Biases as Systemic Properties, Not Athlete Weaknesses
The key argument of this chapter is that these biases are not individual deficiencies. They are systematic tendencies of human cognition that become amplified in high-performance contexts due to fatigue, emotional stress, workload, and environmental complexity.
From a complex systems perspective:
biases act as constraints
constraints shape behavioural emergence
behavioural emergence shapes adaptation
Thus, the goal is not to eliminate bias (which is an impossible task) but to design preparation environments that anticipate and neutralise their effects.
Conclusion
Cognitive biases systematically shape athlete behaviour, often in ways that directly undermine long-term performance goals. Yet these biases are neither arbitrary nor immutable.

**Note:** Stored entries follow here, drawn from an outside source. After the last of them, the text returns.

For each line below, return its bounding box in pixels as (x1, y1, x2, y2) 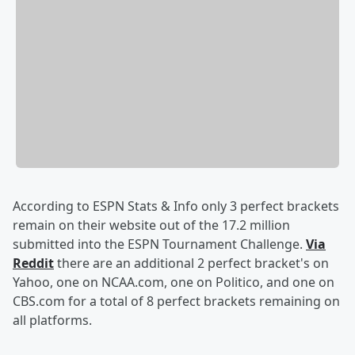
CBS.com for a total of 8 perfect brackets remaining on (13, 292, 340, 311)
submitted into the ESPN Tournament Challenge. (13, 235, 306, 254)
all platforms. (13, 311, 92, 330)
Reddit (13, 254, 54, 273)
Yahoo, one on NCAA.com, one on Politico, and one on (13, 273, 334, 292)
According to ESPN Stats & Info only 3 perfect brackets (13, 197, 339, 216)
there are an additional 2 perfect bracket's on (54, 254, 329, 273)
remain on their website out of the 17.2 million (13, 216, 290, 235)
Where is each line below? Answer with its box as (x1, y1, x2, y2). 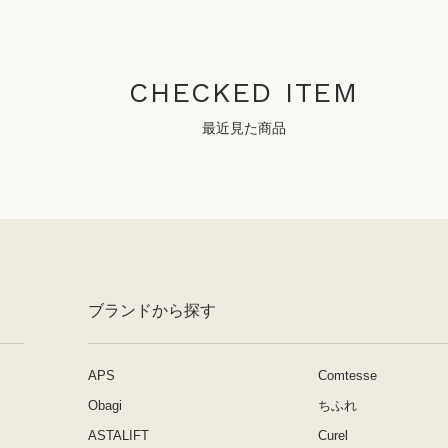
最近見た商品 (202, 120, 286, 136)
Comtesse (318, 368, 377, 383)
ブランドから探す (88, 302, 216, 319)
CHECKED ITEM (129, 76, 359, 109)
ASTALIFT (88, 428, 149, 443)
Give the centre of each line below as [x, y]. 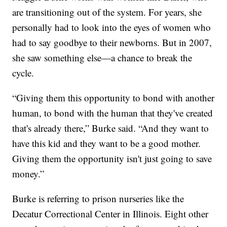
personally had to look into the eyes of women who [112, 27]
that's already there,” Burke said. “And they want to [111, 128]
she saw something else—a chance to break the [102, 57]
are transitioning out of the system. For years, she [107, 12]
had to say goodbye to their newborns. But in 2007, [112, 42]
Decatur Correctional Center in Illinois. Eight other [110, 213]
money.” [28, 173]
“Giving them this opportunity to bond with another [113, 97]
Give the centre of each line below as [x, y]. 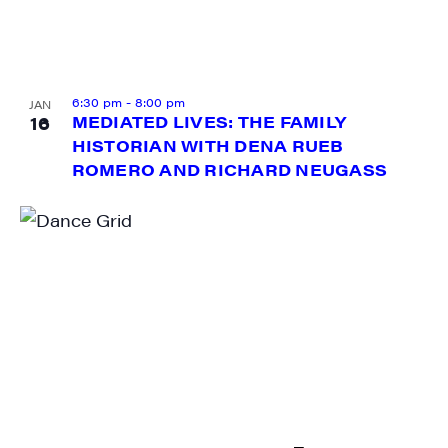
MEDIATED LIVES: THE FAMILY [208, 122]
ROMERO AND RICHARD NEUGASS [229, 170]
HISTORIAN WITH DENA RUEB [207, 146]
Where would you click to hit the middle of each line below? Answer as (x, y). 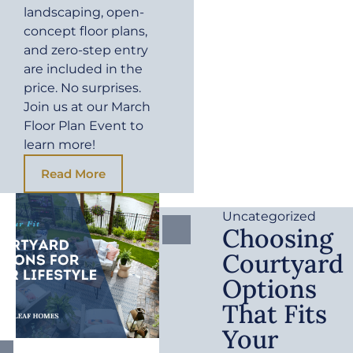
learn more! (59, 145)
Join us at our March (87, 107)
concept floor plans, (85, 32)
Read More (73, 174)
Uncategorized (269, 217)
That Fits (275, 314)
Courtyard (283, 264)
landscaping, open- (84, 13)
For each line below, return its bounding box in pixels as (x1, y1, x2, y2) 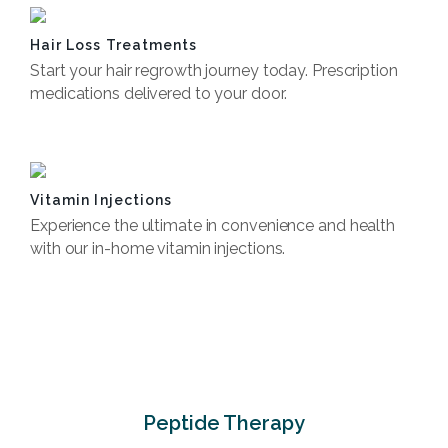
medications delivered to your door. (30, 84, 287, 103)
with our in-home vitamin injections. (30, 239, 286, 258)
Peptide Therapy (143, 411, 305, 435)
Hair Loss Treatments (30, 37, 198, 53)
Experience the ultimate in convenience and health (30, 216, 396, 235)
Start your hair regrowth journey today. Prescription (30, 61, 398, 80)

Their influence can be altered by strategically manipulating constraints, redesigning choice environments, and structuring behavioural cues in alignment with how humans actually make decisions.
By integrating Kahneman and Tversky’s work on judgement and decision-making with behavioural design frameworks such as Wendel’s, practitioners can construct preparation environments that channel natural cognitive tendencies toward desirable behaviours rather than away from them. This marks a change from athlete-centred blame to system-centred design, and it is foundational to Applied Behavioural Sports Science.